(EXERCISE): The line containing "Which thing supports the door at (225, 303)?" marks the start, and the last line of the records below marks the end. Print that run exactly and nothing else.

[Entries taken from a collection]
........

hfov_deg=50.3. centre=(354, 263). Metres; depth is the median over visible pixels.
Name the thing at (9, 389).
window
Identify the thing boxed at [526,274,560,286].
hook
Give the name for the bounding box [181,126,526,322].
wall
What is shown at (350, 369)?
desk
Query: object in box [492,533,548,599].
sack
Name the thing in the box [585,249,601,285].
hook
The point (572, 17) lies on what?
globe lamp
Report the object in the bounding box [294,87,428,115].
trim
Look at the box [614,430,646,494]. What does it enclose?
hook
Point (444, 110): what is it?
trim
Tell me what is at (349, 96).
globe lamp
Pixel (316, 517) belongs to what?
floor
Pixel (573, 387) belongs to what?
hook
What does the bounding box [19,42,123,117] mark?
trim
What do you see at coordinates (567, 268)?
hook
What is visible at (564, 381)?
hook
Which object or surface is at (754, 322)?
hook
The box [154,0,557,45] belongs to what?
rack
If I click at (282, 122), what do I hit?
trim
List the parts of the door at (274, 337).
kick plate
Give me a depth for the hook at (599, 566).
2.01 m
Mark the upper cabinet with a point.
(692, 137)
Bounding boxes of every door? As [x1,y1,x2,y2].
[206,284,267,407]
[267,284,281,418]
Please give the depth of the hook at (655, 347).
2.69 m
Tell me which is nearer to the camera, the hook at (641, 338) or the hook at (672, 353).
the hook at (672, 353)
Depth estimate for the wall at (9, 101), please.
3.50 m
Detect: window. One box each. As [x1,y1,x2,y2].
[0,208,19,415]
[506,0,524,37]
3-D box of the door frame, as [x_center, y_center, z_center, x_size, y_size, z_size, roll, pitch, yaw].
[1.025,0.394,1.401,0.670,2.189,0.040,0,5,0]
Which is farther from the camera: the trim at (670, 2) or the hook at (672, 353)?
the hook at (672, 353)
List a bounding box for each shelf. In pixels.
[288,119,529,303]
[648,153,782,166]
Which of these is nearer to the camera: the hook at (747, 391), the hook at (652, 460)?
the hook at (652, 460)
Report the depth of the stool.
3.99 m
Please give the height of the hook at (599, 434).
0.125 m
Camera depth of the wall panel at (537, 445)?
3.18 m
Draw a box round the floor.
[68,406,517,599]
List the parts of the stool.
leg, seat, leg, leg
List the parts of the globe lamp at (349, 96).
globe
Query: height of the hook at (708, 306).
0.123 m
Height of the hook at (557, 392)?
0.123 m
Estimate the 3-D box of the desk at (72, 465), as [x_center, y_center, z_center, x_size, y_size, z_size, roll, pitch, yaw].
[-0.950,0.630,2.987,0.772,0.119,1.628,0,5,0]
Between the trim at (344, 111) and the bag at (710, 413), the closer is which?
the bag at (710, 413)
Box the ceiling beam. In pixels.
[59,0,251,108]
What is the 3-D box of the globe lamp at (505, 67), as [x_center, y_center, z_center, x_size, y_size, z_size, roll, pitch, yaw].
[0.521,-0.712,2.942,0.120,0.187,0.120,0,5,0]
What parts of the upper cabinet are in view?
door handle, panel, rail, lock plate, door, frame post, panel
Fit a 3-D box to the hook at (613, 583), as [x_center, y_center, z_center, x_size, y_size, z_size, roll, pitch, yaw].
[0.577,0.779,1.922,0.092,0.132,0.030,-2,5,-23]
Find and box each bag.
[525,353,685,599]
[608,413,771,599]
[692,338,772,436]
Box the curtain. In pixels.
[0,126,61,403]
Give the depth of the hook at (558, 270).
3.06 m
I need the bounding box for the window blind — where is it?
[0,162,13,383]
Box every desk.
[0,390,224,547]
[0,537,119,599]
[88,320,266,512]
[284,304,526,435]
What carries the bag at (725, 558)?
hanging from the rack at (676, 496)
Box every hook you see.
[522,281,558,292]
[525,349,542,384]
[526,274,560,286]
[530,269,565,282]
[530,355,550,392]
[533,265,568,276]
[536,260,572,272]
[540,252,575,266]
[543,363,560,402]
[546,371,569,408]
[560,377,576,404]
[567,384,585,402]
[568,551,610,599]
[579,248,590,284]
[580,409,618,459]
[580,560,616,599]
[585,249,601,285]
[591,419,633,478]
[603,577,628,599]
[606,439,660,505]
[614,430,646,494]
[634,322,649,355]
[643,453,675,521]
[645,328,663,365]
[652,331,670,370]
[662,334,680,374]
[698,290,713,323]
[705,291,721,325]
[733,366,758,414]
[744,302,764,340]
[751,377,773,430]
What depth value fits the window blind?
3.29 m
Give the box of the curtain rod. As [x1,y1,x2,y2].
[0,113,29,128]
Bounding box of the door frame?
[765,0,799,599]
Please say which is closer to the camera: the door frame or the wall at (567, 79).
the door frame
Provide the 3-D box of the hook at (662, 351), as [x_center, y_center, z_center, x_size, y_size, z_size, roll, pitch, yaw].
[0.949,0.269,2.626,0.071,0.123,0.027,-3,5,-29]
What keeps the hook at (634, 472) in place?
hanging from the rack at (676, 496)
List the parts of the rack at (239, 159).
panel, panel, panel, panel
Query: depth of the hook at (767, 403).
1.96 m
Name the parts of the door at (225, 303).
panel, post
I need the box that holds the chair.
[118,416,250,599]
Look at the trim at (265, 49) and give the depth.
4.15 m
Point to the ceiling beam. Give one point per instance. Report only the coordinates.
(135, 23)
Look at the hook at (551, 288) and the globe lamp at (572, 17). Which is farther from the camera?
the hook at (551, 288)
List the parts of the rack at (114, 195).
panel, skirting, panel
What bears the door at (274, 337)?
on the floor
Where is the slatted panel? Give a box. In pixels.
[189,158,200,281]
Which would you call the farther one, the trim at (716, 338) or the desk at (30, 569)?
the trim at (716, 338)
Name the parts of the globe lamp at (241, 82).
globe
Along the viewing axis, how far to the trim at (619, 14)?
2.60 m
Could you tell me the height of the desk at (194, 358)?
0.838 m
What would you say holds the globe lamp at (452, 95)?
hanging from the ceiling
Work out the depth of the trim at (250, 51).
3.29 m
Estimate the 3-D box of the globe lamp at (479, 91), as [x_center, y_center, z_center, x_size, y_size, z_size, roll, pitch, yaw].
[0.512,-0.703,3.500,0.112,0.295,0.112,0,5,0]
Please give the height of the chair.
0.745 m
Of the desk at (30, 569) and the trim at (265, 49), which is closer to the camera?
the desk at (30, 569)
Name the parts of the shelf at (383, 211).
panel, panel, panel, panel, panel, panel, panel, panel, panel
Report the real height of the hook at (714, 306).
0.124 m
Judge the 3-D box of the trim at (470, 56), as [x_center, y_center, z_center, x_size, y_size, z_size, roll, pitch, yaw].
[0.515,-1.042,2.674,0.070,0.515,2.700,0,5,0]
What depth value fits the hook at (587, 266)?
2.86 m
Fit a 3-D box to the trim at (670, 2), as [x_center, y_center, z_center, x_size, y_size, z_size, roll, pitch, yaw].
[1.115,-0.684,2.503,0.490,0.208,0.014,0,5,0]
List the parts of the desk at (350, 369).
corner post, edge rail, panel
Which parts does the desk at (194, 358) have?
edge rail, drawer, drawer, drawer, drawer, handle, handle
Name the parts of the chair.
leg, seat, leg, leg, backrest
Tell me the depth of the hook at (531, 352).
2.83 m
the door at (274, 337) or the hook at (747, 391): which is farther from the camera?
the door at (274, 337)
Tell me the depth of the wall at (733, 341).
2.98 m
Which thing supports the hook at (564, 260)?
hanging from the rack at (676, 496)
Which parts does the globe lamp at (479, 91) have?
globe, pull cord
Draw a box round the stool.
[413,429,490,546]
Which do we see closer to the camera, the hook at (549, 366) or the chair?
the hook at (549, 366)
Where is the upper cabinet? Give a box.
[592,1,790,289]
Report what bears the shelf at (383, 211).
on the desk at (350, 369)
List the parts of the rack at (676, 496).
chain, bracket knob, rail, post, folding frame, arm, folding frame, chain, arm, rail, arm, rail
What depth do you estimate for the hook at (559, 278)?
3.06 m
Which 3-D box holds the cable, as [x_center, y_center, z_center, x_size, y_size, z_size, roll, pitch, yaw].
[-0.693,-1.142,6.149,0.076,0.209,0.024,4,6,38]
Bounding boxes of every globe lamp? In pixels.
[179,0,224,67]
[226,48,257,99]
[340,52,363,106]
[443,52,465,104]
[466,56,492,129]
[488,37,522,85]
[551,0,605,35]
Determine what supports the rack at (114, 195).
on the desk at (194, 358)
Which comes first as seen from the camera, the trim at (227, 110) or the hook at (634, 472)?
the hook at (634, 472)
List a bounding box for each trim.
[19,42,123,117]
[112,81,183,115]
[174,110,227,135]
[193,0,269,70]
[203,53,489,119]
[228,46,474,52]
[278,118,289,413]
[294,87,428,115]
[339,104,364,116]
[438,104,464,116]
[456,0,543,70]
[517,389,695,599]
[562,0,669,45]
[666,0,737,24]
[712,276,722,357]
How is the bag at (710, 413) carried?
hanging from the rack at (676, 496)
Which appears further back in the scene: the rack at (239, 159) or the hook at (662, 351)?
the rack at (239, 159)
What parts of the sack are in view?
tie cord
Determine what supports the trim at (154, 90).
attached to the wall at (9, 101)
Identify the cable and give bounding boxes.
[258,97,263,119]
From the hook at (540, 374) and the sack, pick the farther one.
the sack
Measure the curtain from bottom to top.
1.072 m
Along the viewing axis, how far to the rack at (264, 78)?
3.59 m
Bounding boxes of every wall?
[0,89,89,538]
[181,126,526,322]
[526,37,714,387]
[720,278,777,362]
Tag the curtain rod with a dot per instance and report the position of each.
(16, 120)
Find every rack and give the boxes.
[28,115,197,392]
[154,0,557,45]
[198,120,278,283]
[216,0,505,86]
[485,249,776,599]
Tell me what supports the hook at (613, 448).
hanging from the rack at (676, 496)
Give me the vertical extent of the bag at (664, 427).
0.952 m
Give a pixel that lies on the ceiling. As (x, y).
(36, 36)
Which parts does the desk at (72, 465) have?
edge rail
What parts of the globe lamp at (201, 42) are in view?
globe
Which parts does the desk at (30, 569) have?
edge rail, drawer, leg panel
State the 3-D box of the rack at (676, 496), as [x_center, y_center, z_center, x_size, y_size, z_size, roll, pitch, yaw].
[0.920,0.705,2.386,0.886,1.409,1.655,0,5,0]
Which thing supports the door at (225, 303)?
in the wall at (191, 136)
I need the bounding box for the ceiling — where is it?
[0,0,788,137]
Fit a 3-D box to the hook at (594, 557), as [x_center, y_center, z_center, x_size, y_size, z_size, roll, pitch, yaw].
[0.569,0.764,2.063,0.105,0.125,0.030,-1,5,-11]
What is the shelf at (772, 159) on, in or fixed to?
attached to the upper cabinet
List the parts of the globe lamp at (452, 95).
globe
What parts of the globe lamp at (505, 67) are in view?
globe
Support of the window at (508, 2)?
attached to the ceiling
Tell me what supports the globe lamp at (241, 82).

........

(WORKED SOLUTION):
Which thing supports the door at (225, 303)?
in the wall at (191, 136)
I need the bounding box for the ceiling — where is it?
[0,0,788,137]
Fit a 3-D box to the hook at (594, 557), as [x_center, y_center, z_center, x_size, y_size, z_size, roll, pitch, yaw].
[0.569,0.764,2.063,0.105,0.125,0.030,-1,5,-11]
What is the shelf at (772, 159) on, in or fixed to?
attached to the upper cabinet
List the parts of the globe lamp at (452, 95).
globe
What parts of the globe lamp at (505, 67) are in view?
globe
Support of the window at (508, 2)?
attached to the ceiling
Tell me what supports the globe lamp at (241, 82).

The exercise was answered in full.